Case Study 2 — The App That Ran Out of Connections

A web service started returning "too many connections" errors under load and eventually fell over. The cause wasn't the database's capacity — it was the application opening (and leaking) a connection per request, with no pool. Connection management is part of database access, not an afterthought.

Background

A growing web app connected to PostgreSQL on each request: open a connection, run a query, return the response. Under light traffic it was fine. As traffic grew, errors appeared:

FATAL: sorry, too many clients already

and requests began timing out. The database CPU wasn't maxed; queries were fast. Yet the app was failing — because it had exhausted PostgreSQL's connection limit.

What went wrong: connection-per-request, plus leaks

Two compounding problems:

  1. A connection per request. Each incoming HTTP request opened a new psycopg2.connect(...). PostgreSQL allows a bounded number of connections (max_connections, often ~100), each costing a backend process and memory (Chapters 27–28). Under concurrency, hundreds of simultaneous requests tried to open hundreds of connections — past the limit — and the rest got too many clients already.

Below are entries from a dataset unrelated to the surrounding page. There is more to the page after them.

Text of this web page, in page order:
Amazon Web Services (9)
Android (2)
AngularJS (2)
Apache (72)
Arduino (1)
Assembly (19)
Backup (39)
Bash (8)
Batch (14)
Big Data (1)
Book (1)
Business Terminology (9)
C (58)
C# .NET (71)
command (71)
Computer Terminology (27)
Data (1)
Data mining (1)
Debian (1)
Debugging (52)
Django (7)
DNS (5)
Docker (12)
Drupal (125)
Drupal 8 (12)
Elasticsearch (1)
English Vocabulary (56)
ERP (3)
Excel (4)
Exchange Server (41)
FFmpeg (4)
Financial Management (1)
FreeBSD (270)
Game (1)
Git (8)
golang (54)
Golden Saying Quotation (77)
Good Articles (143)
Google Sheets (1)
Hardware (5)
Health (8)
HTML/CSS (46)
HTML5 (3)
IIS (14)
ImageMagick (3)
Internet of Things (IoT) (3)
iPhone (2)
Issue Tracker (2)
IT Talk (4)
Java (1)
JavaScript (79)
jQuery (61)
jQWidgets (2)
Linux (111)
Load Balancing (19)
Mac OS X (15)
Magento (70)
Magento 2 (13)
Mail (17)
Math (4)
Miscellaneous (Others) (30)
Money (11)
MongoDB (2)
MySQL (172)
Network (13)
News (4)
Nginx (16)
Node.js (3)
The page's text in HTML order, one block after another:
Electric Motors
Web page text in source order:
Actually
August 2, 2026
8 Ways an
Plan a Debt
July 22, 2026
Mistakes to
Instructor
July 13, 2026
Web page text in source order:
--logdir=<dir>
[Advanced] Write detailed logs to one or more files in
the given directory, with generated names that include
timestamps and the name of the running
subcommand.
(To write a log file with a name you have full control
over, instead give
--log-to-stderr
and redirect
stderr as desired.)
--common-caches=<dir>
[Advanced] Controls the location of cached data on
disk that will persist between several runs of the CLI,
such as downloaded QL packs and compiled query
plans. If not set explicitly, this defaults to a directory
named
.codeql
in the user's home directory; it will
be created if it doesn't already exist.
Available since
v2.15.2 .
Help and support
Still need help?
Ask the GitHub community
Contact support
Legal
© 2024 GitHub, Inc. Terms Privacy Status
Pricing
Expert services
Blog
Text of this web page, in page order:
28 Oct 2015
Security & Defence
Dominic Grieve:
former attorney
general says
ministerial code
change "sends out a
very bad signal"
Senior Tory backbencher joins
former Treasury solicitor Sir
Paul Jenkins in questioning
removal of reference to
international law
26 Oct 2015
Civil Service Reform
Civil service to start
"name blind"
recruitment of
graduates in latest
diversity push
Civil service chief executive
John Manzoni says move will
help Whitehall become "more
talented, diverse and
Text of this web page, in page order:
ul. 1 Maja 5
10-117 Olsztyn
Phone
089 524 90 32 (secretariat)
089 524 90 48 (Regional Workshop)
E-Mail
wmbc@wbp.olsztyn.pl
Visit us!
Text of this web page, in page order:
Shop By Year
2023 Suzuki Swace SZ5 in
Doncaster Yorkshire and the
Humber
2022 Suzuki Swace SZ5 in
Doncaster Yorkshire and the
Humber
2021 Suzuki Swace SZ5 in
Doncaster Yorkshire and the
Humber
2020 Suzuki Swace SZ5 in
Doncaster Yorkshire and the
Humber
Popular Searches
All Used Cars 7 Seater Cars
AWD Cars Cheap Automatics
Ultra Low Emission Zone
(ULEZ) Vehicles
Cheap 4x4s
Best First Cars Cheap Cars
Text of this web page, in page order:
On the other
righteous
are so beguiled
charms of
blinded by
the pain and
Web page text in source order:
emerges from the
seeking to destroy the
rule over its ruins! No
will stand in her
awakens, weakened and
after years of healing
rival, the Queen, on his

  2. Leaked connections. Worse, some code paths opened a connection and, on an error, never closed it (no finally, no context manager). Those connections lingered, "leaking" — consuming slots without doing work. Over hours, leaked connections accumulated until even modest traffic hit the ceiling.

# ❌ a connection per request, leaked on error
def handle_request(req):
    conn = psycopg2.connect(**params)     # new connection every time
    cur = conn.cursor()
    cur.execute(...)                       # if this raises, conn is never closed → leak
    result = cur.fetchall()
    conn.close()
    return result

The classic symptom: "we added more app servers to handle load, and the database got slower / started erroring." More app servers × per-request connections = even more connections slamming the database — scaling the app made the connection problem worse (Chapter 27).

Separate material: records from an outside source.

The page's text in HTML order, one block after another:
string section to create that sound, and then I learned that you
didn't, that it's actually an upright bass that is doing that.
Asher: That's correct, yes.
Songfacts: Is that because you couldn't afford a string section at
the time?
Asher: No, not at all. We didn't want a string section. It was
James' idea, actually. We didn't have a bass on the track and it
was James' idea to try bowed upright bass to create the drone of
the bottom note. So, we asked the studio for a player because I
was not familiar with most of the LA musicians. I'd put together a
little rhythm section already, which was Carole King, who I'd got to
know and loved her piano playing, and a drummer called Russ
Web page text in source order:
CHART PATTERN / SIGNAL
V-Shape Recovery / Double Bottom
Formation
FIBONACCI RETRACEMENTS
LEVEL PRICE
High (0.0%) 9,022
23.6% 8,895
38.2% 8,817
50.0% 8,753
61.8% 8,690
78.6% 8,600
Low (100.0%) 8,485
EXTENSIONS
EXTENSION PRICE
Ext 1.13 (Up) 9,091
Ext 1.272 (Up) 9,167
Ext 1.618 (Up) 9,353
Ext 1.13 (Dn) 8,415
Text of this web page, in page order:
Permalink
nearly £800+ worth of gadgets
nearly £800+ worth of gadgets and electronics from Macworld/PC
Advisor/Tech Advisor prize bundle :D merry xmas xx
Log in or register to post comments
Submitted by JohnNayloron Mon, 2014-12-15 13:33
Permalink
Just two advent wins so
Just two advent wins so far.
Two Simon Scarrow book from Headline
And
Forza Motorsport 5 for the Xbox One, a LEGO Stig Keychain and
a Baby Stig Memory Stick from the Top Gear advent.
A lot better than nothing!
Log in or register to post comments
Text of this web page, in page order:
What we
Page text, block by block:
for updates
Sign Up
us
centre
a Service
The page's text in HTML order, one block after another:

The fix: pooling + guaranteed cleanup

1. Use a connection pool — a small, reused set of connections shared across requests:

from psycopg2 import pool
db_pool = pool.ThreadedConnectionPool(minconn=2, maxconn=10, **params)

def handle_request(req):
    conn = db_pool.getconn()              # borrow from the pool
    try:
        with conn.cursor() as cur:
            cur.execute(...)
            result = cur.fetchall()
        conn.commit()
        return result
    finally:
        db_pool.putconn(conn)             # ALWAYS return it (even on error)

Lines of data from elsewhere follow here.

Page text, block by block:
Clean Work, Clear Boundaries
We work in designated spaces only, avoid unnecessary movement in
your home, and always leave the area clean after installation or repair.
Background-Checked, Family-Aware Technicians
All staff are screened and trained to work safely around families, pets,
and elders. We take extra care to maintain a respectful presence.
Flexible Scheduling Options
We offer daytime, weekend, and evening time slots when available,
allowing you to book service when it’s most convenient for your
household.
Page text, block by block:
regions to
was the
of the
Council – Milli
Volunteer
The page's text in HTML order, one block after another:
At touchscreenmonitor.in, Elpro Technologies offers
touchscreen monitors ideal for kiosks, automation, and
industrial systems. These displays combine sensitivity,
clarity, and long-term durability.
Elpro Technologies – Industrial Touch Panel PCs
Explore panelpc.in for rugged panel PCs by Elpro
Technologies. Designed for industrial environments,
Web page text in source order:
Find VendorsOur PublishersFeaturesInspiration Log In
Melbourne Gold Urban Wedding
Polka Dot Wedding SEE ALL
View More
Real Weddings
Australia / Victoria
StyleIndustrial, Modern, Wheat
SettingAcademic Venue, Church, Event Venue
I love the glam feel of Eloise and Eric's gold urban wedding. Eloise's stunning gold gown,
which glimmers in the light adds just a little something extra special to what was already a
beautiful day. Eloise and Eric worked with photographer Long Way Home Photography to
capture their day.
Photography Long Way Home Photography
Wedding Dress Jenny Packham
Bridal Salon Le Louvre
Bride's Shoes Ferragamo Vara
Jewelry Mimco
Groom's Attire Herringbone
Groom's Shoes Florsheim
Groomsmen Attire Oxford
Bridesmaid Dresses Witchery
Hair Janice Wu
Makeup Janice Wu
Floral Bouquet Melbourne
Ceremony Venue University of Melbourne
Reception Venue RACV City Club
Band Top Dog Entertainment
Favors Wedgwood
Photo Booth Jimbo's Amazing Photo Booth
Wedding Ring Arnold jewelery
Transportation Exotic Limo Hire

Now many requests share ~10 connections instead of opening hundreds. The database sees a small, steady connection count regardless of request volume.

2. Guarantee cleanup with finally / context managers, so a connection is always returned (or closed) even when the handler raises — no more leaks.

3. For larger scale, an external pooler (PgBouncer). In front of the database, PgBouncer multiplexes thousands of client connections onto a small pool of real database connections — the standard production answer (Chapters 27, 38). App servers connect to PgBouncer; PgBouncer manages the precious database connections.

After pooling and guaranteed cleanup, the too many clients errors vanished, and the app scaled smoothly — the database now saw a bounded, reused connection set.

The analysis

  1. Connections are a bounded, expensive resource. PostgreSQL handles a limited number well; each is a backend process with memory. Treating connections as free (one per request) exhausts that limit under concurrency. Connection management is a first-class part of database access.

  2. Pool, don't open-per-request. A pool maintains a small set of reusable connections shared across many requests — keeping the server's connection count sane while serving high volume. This is the fix for too many clients.

  3. Always return/close connections — even on error. Leaks (un-closed connections on exception) silently consume slots until the app fails. Use finally or context managers so cleanup is guaranteed regardless of how the code path exits.

  4. Scaling app servers can worsen it. Without pooling (or with a per-app pool that doesn't account for total servers), adding app instances multiplies connections to the database. PgBouncer in front decouples client connection count from database connection count.

  5. Symptom vs. cause. The database wasn't overloaded by work (CPU fine, queries fast) — it was overloaded by connections. "Too many clients" / mysterious timeouts with a healthy-looking database is the connection-exhaustion signature; the fix is pooling, not a bigger box.

Discussion questions

  1. Why does opening a connection per request fail under concurrency, even when queries are fast?
  2. How does a leaked connection (un-closed on error) make the problem worse over time?
  3. How does a connection pool fix too many clients already?
  4. Why can adding more app servers make connection exhaustion worse, and how does PgBouncer help?
  5. ⭐ The database's CPU was fine but it was erroring. What does that tell you about diagnosing "the database is slow/failing" complaints?